Using AberOWL for fast and scalable reasoning over BioPortal ontologies

  • Luke Slater1Email author,
  • Georgios V. Gkoutos1, 2,
  • Paul N. Schofield3 and
  • Robert Hoehndorf4
Journal of Biomedical Semantics20167:49

https://doi.org/10.1186/s13326-016-0090-0

Received: 3 February 2016

Accepted: 8 July 2016

Published: 8 August 2016

Abstract

Background

Reasoning over biomedical ontologies using their OWL semantics has traditionally been a challenging task due to the high theoretical complexity of OWL-based automated reasoning.

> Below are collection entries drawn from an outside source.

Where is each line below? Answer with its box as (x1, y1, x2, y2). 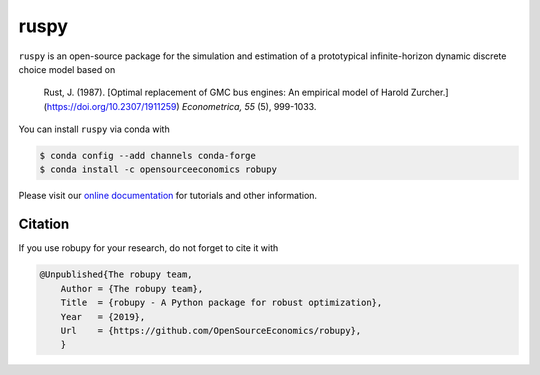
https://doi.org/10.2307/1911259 (46, 100, 177, 112)
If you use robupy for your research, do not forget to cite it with (18, 242, 279, 254)
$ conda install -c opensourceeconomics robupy (39, 164, 277, 175)
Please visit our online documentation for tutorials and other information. (18, 190, 318, 202)
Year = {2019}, (60, 311, 146, 322)
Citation (18, 216, 70, 233)
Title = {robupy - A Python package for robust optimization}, (60, 297, 383, 309)
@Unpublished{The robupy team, (39, 269, 194, 280)
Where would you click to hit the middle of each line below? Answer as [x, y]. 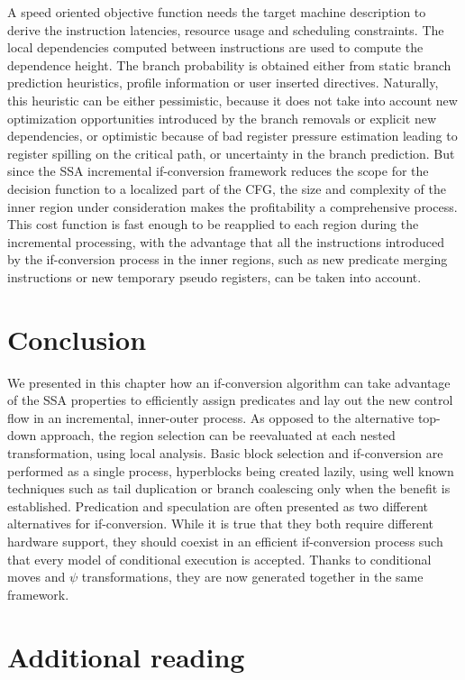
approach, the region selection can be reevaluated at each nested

As a consequence, ontology repositories, as well as most other tools utilizing ontologies, either provide access to ontologies without use of automated reasoning, or limit the number of ontologies for which automated reasoning-based access is provided.

Methods

We apply the AberOWL infrastructure to provide automated reasoning-based access to all accessible and consistent ontologies in BioPortal (368 ontologies). We perform an extensive performance evaluation to determine query times, both for queries of different complexity and for queries that are performed in parallel over the ontologies.

Results and conclusions

We demonstrate that, with the exception of a few ontologies, even complex and parallel queries can now be answered in milliseconds, therefore allowing automated reasoning to be used on a large scale, to run in parallel, and with rapid response times.

Keywords

OntologyReasoningScalable reasoningDescription logicsOWLAberOWL

Background

Major ontology repositories such as BioPortal [1], OntoBee [2], or the Ontology Lookup Service [3], have existed for a number of years, and currently contain several hundred ontologies. They enable ontology creators and maintainers to publish their ontology releases and make them available to the wider community.

Besides the hosting functionality that such repositories offer, they usually also provide certain web-based features for browsing, comparing, visualising and processing ontologies. One particularly useful feature, currently missing from the major ontology repositories, is the ability to provide online access to reasoning services simultaneously over many ontologies. Such a feature would enable the use of semantics and deductive inference when processing data characterized by the ontologies these repositories contain [4].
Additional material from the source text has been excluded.